=== TASK DIRECTIONS ===
Nothing but the images is to be left out of your exact copy of the entries.

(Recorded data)
★ ★ ★ ★ ★ ★ ★
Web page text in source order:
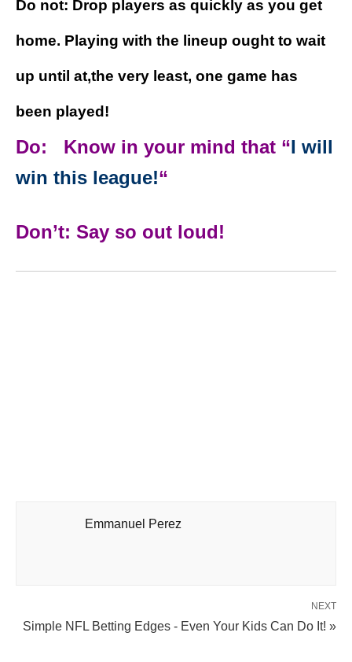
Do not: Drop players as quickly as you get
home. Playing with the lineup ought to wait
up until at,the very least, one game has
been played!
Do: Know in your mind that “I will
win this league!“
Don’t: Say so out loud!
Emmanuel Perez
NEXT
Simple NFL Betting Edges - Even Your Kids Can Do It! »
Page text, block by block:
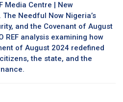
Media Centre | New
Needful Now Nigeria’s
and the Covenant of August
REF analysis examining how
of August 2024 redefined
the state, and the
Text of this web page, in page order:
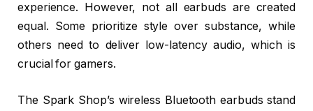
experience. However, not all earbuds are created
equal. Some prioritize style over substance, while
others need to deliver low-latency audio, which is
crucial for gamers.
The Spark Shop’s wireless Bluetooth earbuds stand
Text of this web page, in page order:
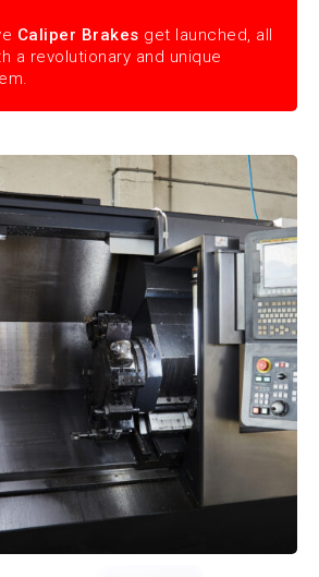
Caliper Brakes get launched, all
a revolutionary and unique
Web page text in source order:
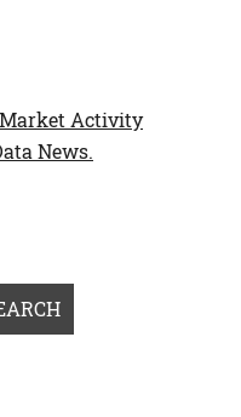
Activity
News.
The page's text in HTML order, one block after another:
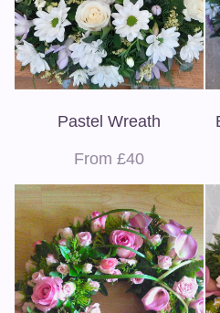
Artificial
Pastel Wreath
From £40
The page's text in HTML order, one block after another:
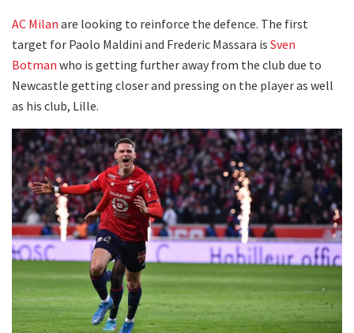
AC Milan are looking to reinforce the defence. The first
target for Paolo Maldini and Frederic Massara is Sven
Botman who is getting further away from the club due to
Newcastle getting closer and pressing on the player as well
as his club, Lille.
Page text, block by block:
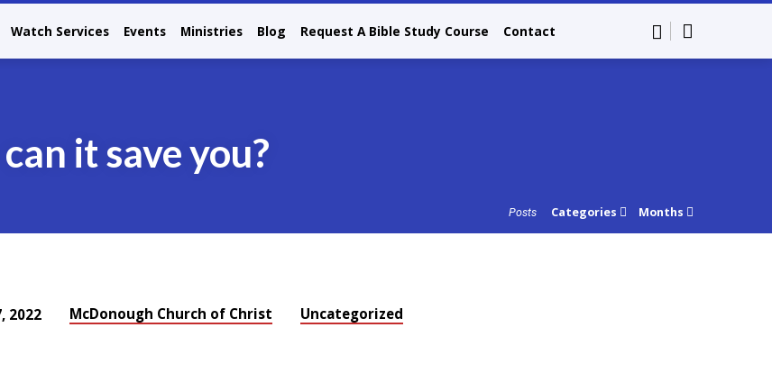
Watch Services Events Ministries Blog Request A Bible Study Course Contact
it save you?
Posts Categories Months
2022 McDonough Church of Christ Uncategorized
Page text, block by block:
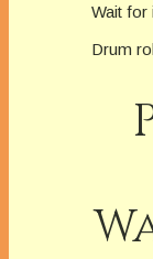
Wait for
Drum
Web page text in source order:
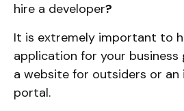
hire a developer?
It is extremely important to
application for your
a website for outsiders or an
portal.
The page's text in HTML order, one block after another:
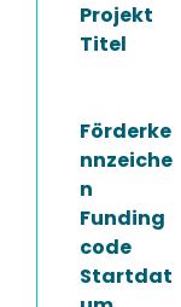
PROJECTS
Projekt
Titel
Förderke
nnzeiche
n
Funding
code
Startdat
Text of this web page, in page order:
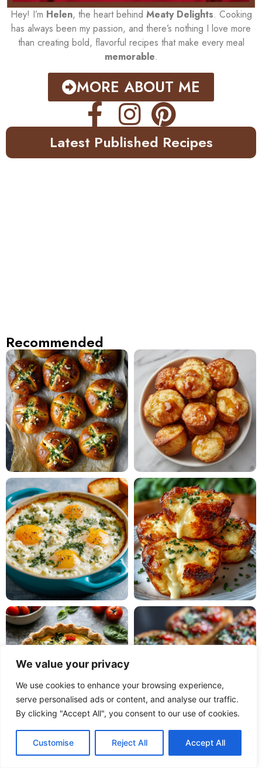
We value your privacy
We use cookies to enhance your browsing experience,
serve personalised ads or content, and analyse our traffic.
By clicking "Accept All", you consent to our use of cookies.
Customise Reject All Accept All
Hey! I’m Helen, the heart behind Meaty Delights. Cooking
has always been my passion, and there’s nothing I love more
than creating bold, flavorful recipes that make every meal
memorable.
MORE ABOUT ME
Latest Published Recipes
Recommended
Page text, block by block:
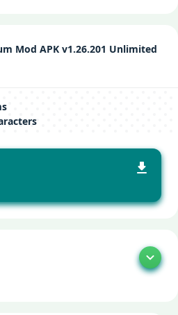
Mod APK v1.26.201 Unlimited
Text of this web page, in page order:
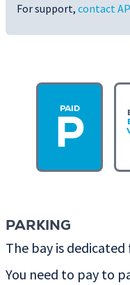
★ ★ ★ ★ ★ ★ ★
=== EXERCISE SOLUTION ===
Web page text in source order:
Do not: Drop players as quickly as you get
home. Playing with the lineup ought to wait
up until at,the very least, one game has
been played!
Do: Know in your mind that “I will
win this league!“
Don’t: Say so out loud!
Emmanuel Perez
NEXT
Simple NFL Betting Edges - Even Your Kids Can Do It! »
Page text, block by block:
Media Centre | New
Needful Now Nigeria’s
and the Covenant of August
REF analysis examining how
of August 2024 redefined
the state, and the
Text of this web page, in page order:
experience. However, not all earbuds are created
equal. Some prioritize style over substance, while
others need to deliver low-latency audio, which is
crucial for gamers.
The Spark Shop’s wireless Bluetooth earbuds stand
Text of this web page, in page order:
Caliper Brakes get launched, all
a revolutionary and unique
Web page text in source order:
Activity
News.
The page's text in HTML order, one block after another:
Artificial
Pastel Wreath
From £40
The page's text in HTML order, one block after another:
AC Milan are looking to reinforce the defence. The first
target for Paolo Maldini and Frederic Massara is Sven
Botman who is getting further away from the club due to
Newcastle getting closer and pressing on the player as well
as his club, Lille.
Page text, block by block:
Watch Services Events Ministries Blog Request A Bible Study Course Contact
it save you?
Posts Categories Months
2022 McDonough Church of Christ Uncategorized
Page text, block by block:
Wait for
Drum
Web page text in source order:
hire a developer?
It is extremely important to
application for your
a website for outsiders or an
portal.
The page's text in HTML order, one block after another:
PROJECTS
Projekt
Titel
Förderke
nnzeiche
n
Funding
code
Startdat
Text of this web page, in page order:
We value your privacy
We use cookies to enhance your browsing experience,
serve personalised ads or content, and analyse our traffic.
By clicking "Accept All", you consent to our use of cookies.
Customise Reject All Accept All
Hey! I’m Helen, the heart behind Meaty Delights. Cooking
has always been my passion, and there’s nothing I love more
than creating bold, flavorful recipes that make every meal
memorable.
MORE ABOUT ME
Latest Published Recipes
Recommended
Page text, block by block:
Mod APK v1.26.201 Unlimited
Text of this web page, in page order:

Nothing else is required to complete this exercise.